The union notes, however, that the proposed tax increase will cover only those taxed under PAYE. This excludes many of the wealthiest New Zealanders, who often report personal incomes well below $180,000.
"We’re pleased to see Labour policies that can help shift New Zealand in a more equal direction, and we know PSA members will be happy to see more money available for essential public and community services," says PSA National Secretary Glenn Barclay.
In 1998 Finance Minister Michael Cullen introduced a 39% tax rate on income over $60,000 a year.
John Key’s National Government later introduced tax cuts for the wealthy in 2008 and 2010, reducing the top rate to 33% on income over $70,000 a year.
The PSA is disappointed to see no consideration of a tax focused on the wealth and assets of the super-rich.
"While we welcome this policy, it’s important to be realistic about it as well. Even factoring in inflation, this policy still represents only a partial rollback of National’s tax cuts for the rich," says Mr Barclay.

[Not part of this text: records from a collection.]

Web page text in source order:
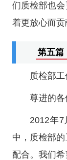
们质检部也
着更放心而贡
第五篇
质检部
尊进的各
2012年7
中，质检部
配合。我们
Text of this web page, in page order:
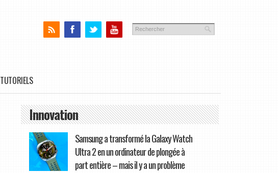
TUTORIELS
Innovation
Samsung a transformé la Galaxy Watch
Ultra 2 en un ordinateur de plongée à
part entière – mais il y a un problème
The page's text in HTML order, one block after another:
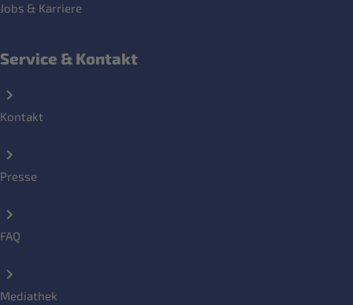
Jobs & Karriere
Service & Kontakt
Kontakt
Presse
FAQ
Mediathek
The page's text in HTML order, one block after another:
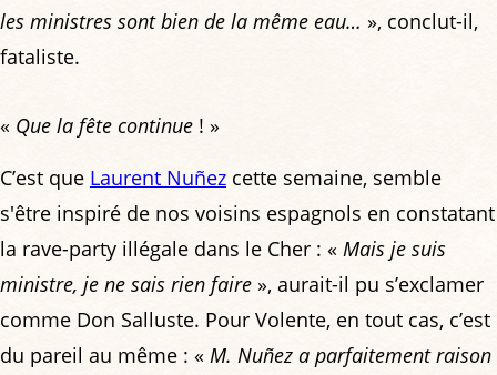
les ministres sont bien de la même eau… », conclut-il,
fataliste.
« Que la fête continue ! »
C’est que Laurent Nuñez cette semaine, semble
s'être inspiré de nos voisins espagnols en constatant
la rave-party illégale dans le Cher : « Mais je suis
ministre, je ne sais rien faire », aurait-il pu s’exclamer
comme Don Salluste. Pour Volente, en tout cas, c’est
du pareil au même : « M. Nuñez a parfaitement raison
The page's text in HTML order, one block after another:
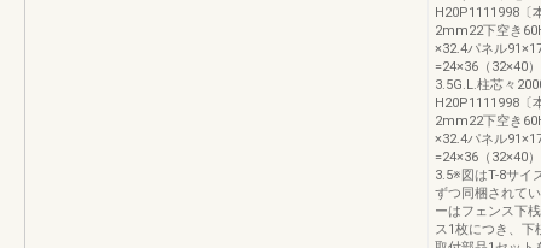
H20P1111998〔
2mm22下空き
×32.4パネル
=24×36（32×40
3.5G.L.柱芯々
H20P1111998〔
2mm22下空き
×32.4パネル
=24×36（32×40
3.5※図はT-8サイ
ずつ同梱されて
ーはフェンス下
ス1枚につき、下
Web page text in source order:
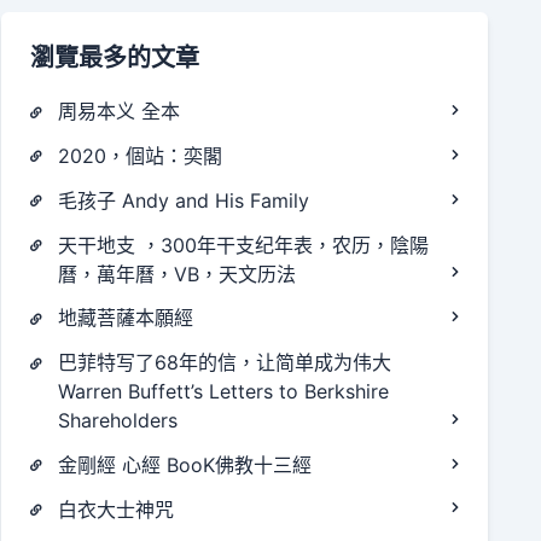
瀏覽最多的文章
周易本义 全本
2020，個站：奕閣
毛孩子 Andy and His Family
天干地支 ，300年干支纪年表，农历，陰陽
曆，萬年曆，VB，天文历法
地藏菩薩本願經
巴菲特写了68年的信，让简单成为伟大
Warren Buffett’s Letters to Berkshire
Shareholders
金剛經 心經 BooK佛教十三經
白衣大士神咒
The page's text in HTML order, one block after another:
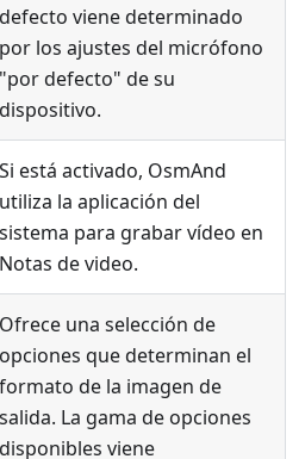
defecto viene determinado
por los ajustes del micrófono
"por defecto" de su
dispositivo.
Si está activado, OsmAnd
utiliza la aplicación del
sistema para grabar vídeo en
Notas de video.
Ofrece una selección de
opciones que determinan el
formato de la imagen de
salida. La gama de opciones
disponibles viene
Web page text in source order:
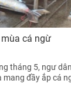
cá ngừ
tháng 5, ngư
mang đầy ắp cá
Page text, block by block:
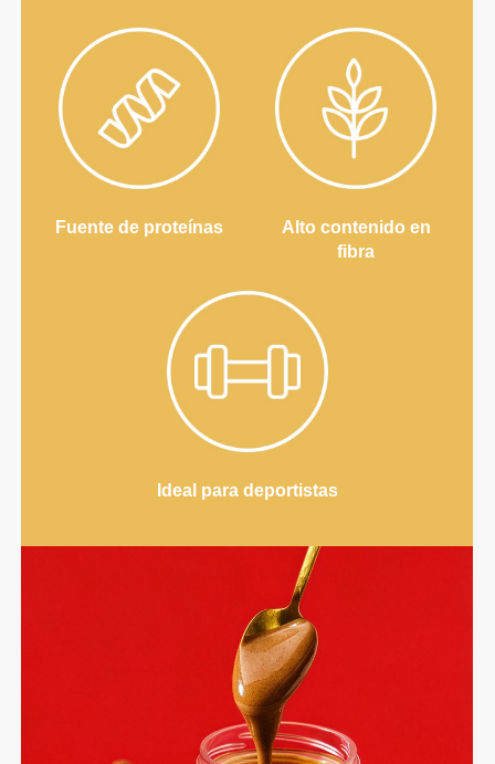
Fuente de proteínas
Alto contenido en
fibra
Ideal para deportistas
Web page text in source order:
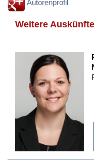
Autorenprofil
Weitere
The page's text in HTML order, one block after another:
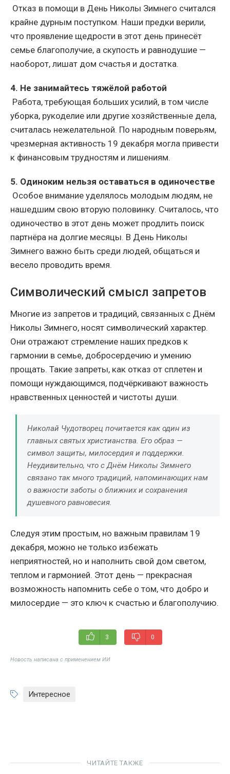
Отказ в помощи в День Николы Зимнего считался
крайне дурным поступком. Наши предки верили,
что проявление щедрости в этот день принесёт
семье благополучие, а скупость и равнодушие —
наоборот, лишат дом счастья и достатка.
4. Не занимайтесь тяжёлой работой
Работа, требующая больших усилий, в том числе
уборка, рукоделие или другие хозяйственные дела,
считалась нежелательной. По народным поверьям,
чрезмерная активность 19 декабря могла привести
к финансовым трудностям и лишениям.
5. Одиноким нельзя оставаться в одиночестве
Особое внимание уделялось молодым людям, не
нашедшим свою вторую половинку. Считалось, что
одиночество в этот день может продлить поиск
партнёра на долгие месяцы. В День Николы
Зимнего важно быть среди людей, общаться и
весело проводить время.
Символический смысл запретов
Многие из запретов и традиций, связанных с Днём
Николы Зимнего, носят символический характер.
Они отражают стремление наших предков к
гармонии в семье, добросердечию и умению
прощать. Такие запреты, как отказ от сплетен и
помощи нуждающимся, подчёркивают важность
нравственных ценностей и чистоты души.
Николай Чудотворец почитается как один из
главных святых христианства. Его образ —
символ защиты, милосердия и поддержки.
Неудивительно, что с Днём Николы Зимнего
связано так много традиций, напоминающих нам
о важности заботы о ближних и сохранения
душевного равновесия.
Следуя этим простым, но важным правилам 19
декабря, можно не только избежать
неприятностей, но и наполнить свой дом светом,
теплом и гармонией. Этот день — прекрасная
возможность напомнить себе о том, что добро и
милосердие — это ключ к счастью и благополучию.
3 0
Новость написана с применением ИИ
Интересное
ЧИТАЙТЕ ТАКЖЕ
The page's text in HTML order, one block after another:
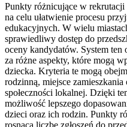
Punkty różnicujące w
na celu ułatwienie procesu
edukacyjnych. W wielu
sprawiedliwy dostęp do
oceny kandydatów. System
za różne aspekty, które mogą
dziecka. Kryteria te mogą
rodzinną, miejsce
społeczności lokalnej. Dzięki
możliwość lepszego
dzieci oraz ich rodzin. Punkty
rosnącą liczbę zgłoszeń do
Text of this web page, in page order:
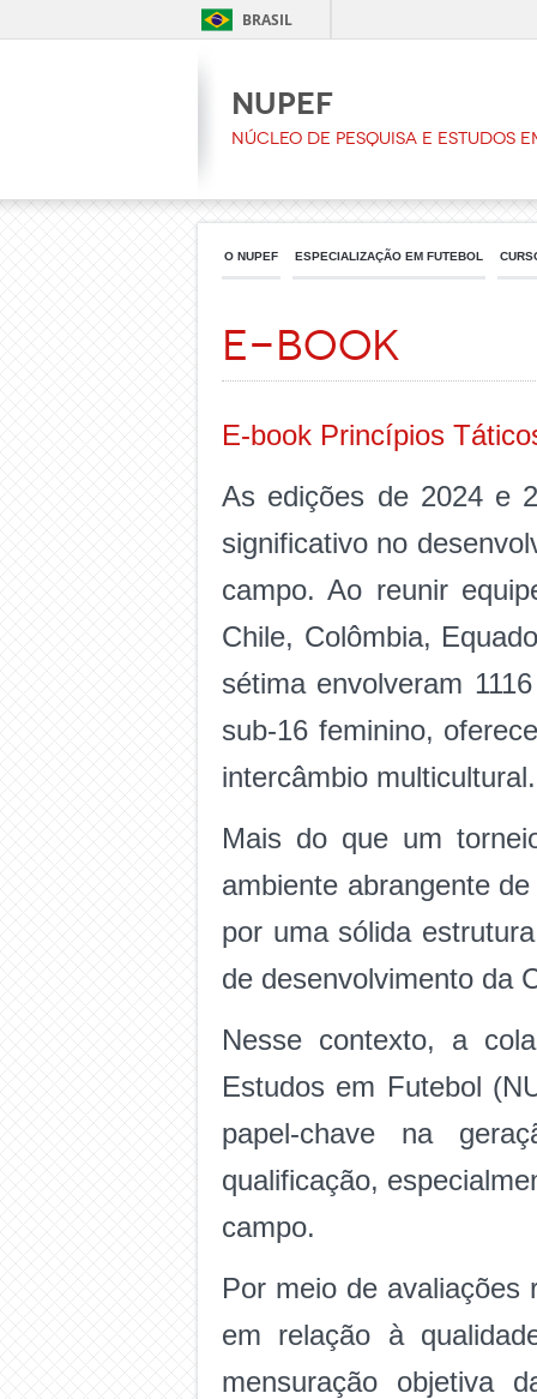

"We think politicians need to propose bolder policies to deal with rampant inequality and ensure New Zealand’s social safety net is fully funded and resourced. It’s a shame Labour isn’t yet prepared to reverse all the harmful tax policies of the past, but it’s still good to see proposals for positive change."
Turning to the second part of Labour’s tax policy, Robertson said: “Labour will continue to work to get an international agreement that will see a comprehensive regime for multinational corporations to pay their fair share. But we also need to be prepared to put in place our own rules to ensure fairness, if that agreement is not possible.
“We will be prepared to implement a Digital Services Tax (DST). Current projections from IRD estimate a DST will raise between $30 million and $80 million of revenue a year.
“A DST would be very narrowly targeted and would not apply to sales of goods or services, but rather to digital platforms which depend on a base of users for income from advertising or data.”